▶ **Exercise brief**:
An exact copy of the listing is required, with its pictures removed.

▶ **Extracted records**:
:::::

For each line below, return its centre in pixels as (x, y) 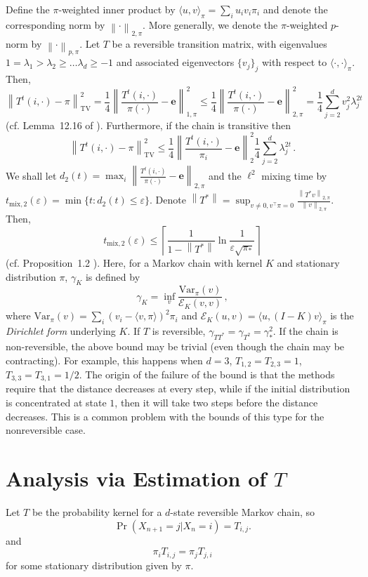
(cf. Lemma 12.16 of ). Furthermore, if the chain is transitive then (148, 125)
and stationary (308, 262)
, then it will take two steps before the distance (216, 403)
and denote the (295, 9)
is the (342, 316)
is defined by (113, 276)
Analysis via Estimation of (136, 478)
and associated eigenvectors (175, 62)
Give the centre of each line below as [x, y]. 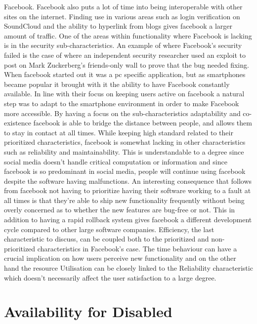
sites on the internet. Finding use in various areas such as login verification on [122, 16]
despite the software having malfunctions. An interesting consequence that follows [128, 181]
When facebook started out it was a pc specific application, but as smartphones [125, 74]
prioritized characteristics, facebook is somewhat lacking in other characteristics [125, 142]
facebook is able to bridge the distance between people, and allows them [143, 123]
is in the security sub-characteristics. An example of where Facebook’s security [123, 45]
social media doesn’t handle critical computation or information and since [116, 161]
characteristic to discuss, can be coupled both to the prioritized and [107, 239]
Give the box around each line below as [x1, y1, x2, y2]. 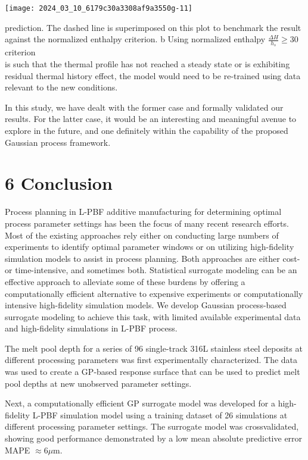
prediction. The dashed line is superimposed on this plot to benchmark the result [5, 21, 301, 33]
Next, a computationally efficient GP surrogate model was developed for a [5, 397, 275, 409]
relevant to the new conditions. [5, 81, 118, 93]
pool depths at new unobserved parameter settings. [5, 377, 192, 389]
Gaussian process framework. [5, 136, 111, 148]
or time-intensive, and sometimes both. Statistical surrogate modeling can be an [5, 264, 297, 276]
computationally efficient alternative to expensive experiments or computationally [5, 287, 303, 299]
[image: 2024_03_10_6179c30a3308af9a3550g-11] [5, 4, 192, 12]
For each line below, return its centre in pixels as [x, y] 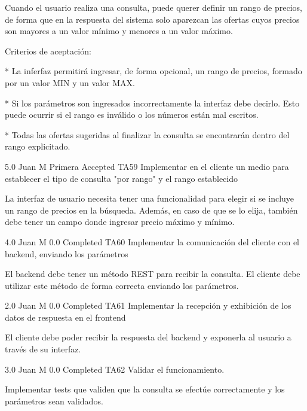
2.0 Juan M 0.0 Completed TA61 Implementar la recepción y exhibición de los [148, 305]
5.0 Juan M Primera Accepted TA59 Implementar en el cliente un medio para [147, 166]
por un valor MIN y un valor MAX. [70, 82]
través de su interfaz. [43, 349]
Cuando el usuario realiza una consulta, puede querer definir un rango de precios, [153, 7]
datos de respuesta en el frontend [65, 317]
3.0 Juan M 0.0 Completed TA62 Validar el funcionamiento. [115, 369]
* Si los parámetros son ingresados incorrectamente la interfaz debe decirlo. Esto [152, 103]
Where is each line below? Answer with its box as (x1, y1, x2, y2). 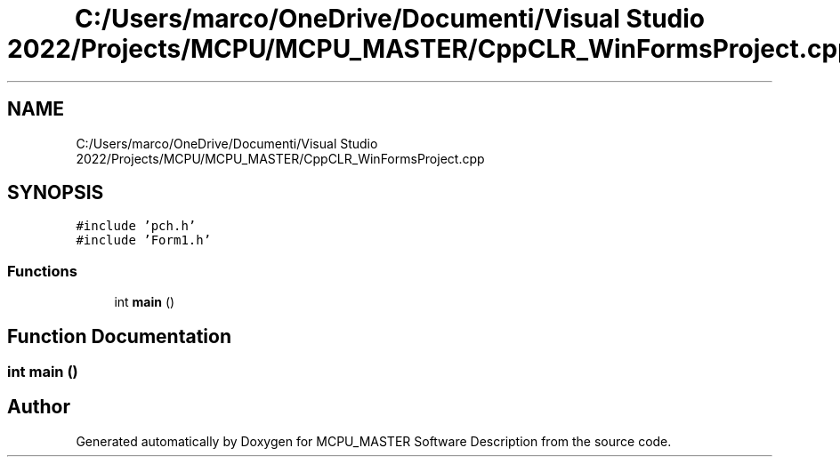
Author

:::::

▶ **Task result**:
For each line below, return its centre in pixels as (x, y) 
(cf. Lemma 12.16 of ). Furthermore, if the chain is transitive then (148, 125)
and stationary (308, 262)
, then it will take two steps before the distance (216, 403)
and denote the (295, 9)
is the (342, 316)
is defined by (113, 276)
Analysis via Estimation of (136, 478)
and associated eigenvectors (175, 62)
Give the centre of each line below as [x, y]. 
sites on the internet. Finding use in various areas such as login verification on [122, 16]
despite the software having malfunctions. An interesting consequence that follows [128, 181]
When facebook started out it was a pc specific application, but as smartphones [125, 74]
prioritized characteristics, facebook is somewhat lacking in other characteristics [125, 142]
facebook is able to bridge the distance between people, and allows them [143, 123]
is in the security sub-characteristics. An example of where Facebook’s security [123, 45]
social media doesn’t handle critical computation or information and since [116, 161]
characteristic to discuss, can be coupled both to the prioritized and [107, 239]
Give the box around each line below as [x1, y1, x2, y2]. 
prediction. The dashed line is superimposed on this plot to benchmark the result [5, 21, 301, 33]
Next, a computationally efficient GP surrogate model was developed for a [5, 397, 275, 409]
relevant to the new conditions. [5, 81, 118, 93]
pool depths at new unobserved parameter settings. [5, 377, 192, 389]
Gaussian process framework. [5, 136, 111, 148]
or time-intensive, and sometimes both. Statistical surrogate modeling can be an [5, 264, 297, 276]
computationally efficient alternative to expensive experiments or computationally [5, 287, 303, 299]
[image: 2024_03_10_6179c30a3308af9a3550g-11] [5, 4, 192, 12]
For each line below, return its centre in pixels as [x, y] 
2.0 Juan M 0.0 Completed TA61 Implementar la recepción y exhibición de los [148, 305]
5.0 Juan M Primera Accepted TA59 Implementar en el cliente un medio para [147, 166]
por un valor MIN y un valor MAX. [70, 82]
través de su interfaz. [43, 349]
Cuando el usuario realiza una consulta, puede querer definir un rango de precios, [153, 7]
datos de respuesta en el frontend [65, 317]
3.0 Juan M 0.0 Completed TA62 Validar el funcionamiento. [115, 369]
* Si los parámetros son ingresados incorrectamente la interfaz debe decirlo. Esto [152, 103]
Where is each line below? Answer with its box as (x1, y1, x2, y2). 
Author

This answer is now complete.